> _What you will do_: Each line from the one with "猴子森林小學堂（最終回）" through the final line of the entries below must be printed exactly, and the pictures must not be.

> _Records shown_:
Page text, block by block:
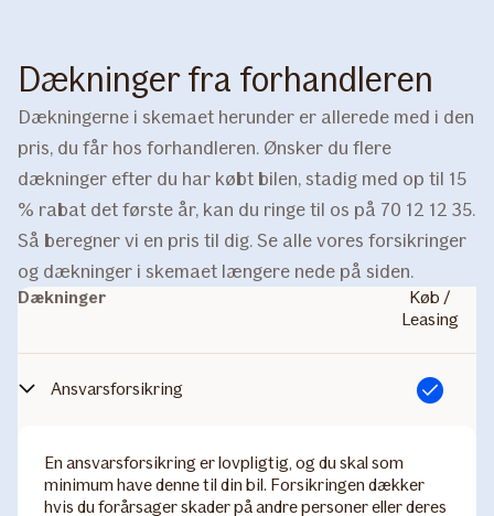
Dækninger fra forhandleren
Dækningerne i skemaet herunder er allerede med i den
pris, du får hos forhandleren. Ønsker du flere
dækninger efter du har købt bilen, stadig med op til 15
% rabat det første år, kan du ringe til os på 70 12 12 35.
Så beregner vi en pris til dig. Se alle vores forsikringer
og dækninger i skemaet længere nede på siden.
Dækninger
Køb /
Leasing
Ansvarsforsikring Inkluderet
​En ansvarsforsikring er lovpligtig, og du skal som
minimum have denne til din bil. Forsikringen dækker
hvis du forårsager skader på andre personer eller deres
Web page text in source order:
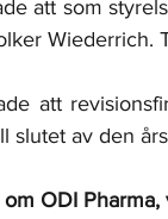
att som
Wiederrich.
att
slutet av den
ODI Pharma,
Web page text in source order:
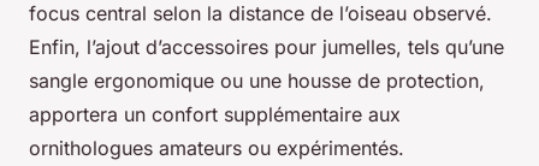
focus central selon la distance de l’oiseau observé.
Enfin, l’ajout d’accessoires pour jumelles, tels qu’une
sangle ergonomique ou une housse de protection,
apportera un confort supplémentaire aux
ornithologues amateurs ou expérimentés.
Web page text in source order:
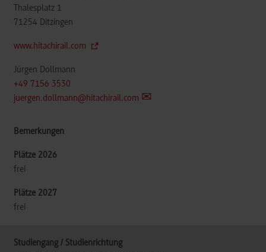
Thalesplatz 1
71254 Ditzingen
www.hitachirail.com
Jürgen Dollmann
+49 7156 3530
juergen.dollmann@hitachirail.com
frei
frei
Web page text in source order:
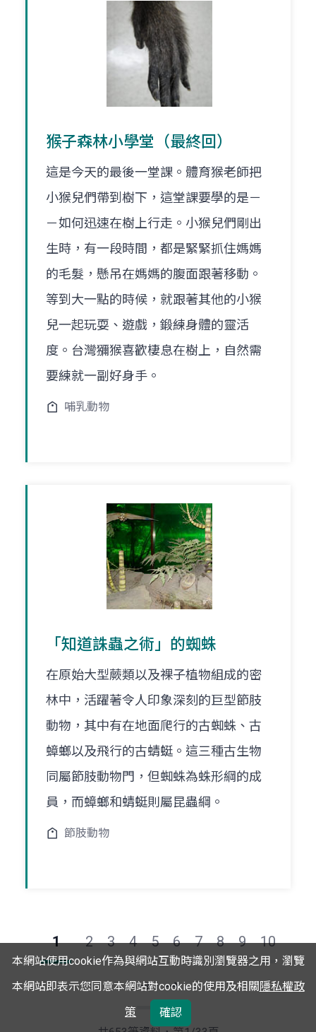
猴子森林小學堂（最終回）
這是今天的最後一堂課。體育猴老師把
小猴兒們帶到樹下，這堂課要學的是－
－如何迅速在樹上行走。小猴兒們剛出
生時，有一段時間，都是緊緊抓住媽媽
的毛髮，懸吊在媽媽的腹面跟著移動。
等到大一點的時候，就跟著其他的小猴
兒一起玩耍、遊戲，鍛練身體的靈活
度。台灣獼猴喜歡棲息在樹上，自然需
要練就一副好身手。
哺乳動物
「知道誅蟲之術」的蜘蛛
在原始大型蕨類以及裸子植物組成的密
林中，活躍著令人印象深刻的巨型節肢
動物，其中有在地面爬行的古蜘蛛、古
蟑螂以及飛行的古蜻蜓。這三種古生物
同屬節肢動物門，但蜘蛛為蛛形綱的成
員，而蟑螂和蜻蜓則屬昆蟲綱。
節肢動物
1 2 3 4 5 6 7 8 9 10
頁
最
後
一
本網站使用cookie作為與網站互動時識別瀏覽器之用，瀏覽
本網站即表示您同意本網站對cookie的使用及相關隱私權政
策
確認
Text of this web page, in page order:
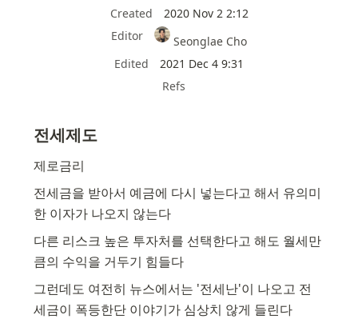
Created
2020 Nov 2 2:12
Editor
Seonglae Cho
Edited
2021 Dec 4 9:31
Refs
전세제도
제로금리
전세금을 받아서 예금에 다시 넣는다고 해서 유의미
한 이자가 나오지 않는다
다른 리스크 높은 투자처를 선택한다고 해도 월세만
큼의 수익을 거두기 힘들다
그런데도 여전히 뉴스에서는 '전세난'이 나오고 전
세금이 폭등한단 이야기가 심상치 않게 들린다

> _Your solution_:
猴子森林小學堂（最終回）
這是今天的最後一堂課。體育猴老師把
小猴兒們帶到樹下，這堂課要學的是－
－如何迅速在樹上行走。小猴兒們剛出
生時，有一段時間，都是緊緊抓住媽媽
的毛髮，懸吊在媽媽的腹面跟著移動。
等到大一點的時候，就跟著其他的小猴
兒一起玩耍、遊戲，鍛練身體的靈活
度。台灣獼猴喜歡棲息在樹上，自然需
要練就一副好身手。
哺乳動物
「知道誅蟲之術」的蜘蛛
在原始大型蕨類以及裸子植物組成的密
林中，活躍著令人印象深刻的巨型節肢
動物，其中有在地面爬行的古蜘蛛、古
蟑螂以及飛行的古蜻蜓。這三種古生物
同屬節肢動物門，但蜘蛛為蛛形綱的成
員，而蟑螂和蜻蜓則屬昆蟲綱。
節肢動物
1 2 3 4 5 6 7 8 9 10
頁
最
後
一
本網站使用cookie作為與網站互動時識別瀏覽器之用，瀏覽
本網站即表示您同意本網站對cookie的使用及相關隱私權政
策
確認
Text of this web page, in page order:
Created
2020 Nov 2 2:12
Editor
Seonglae Cho
Edited
2021 Dec 4 9:31
Refs
전세제도
제로금리
전세금을 받아서 예금에 다시 넣는다고 해서 유의미
한 이자가 나오지 않는다
다른 리스크 높은 투자처를 선택한다고 해도 월세만
큼의 수익을 거두기 힘들다
그런데도 여전히 뉴스에서는 '전세난'이 나오고 전
세금이 폭등한단 이야기가 심상치 않게 들린다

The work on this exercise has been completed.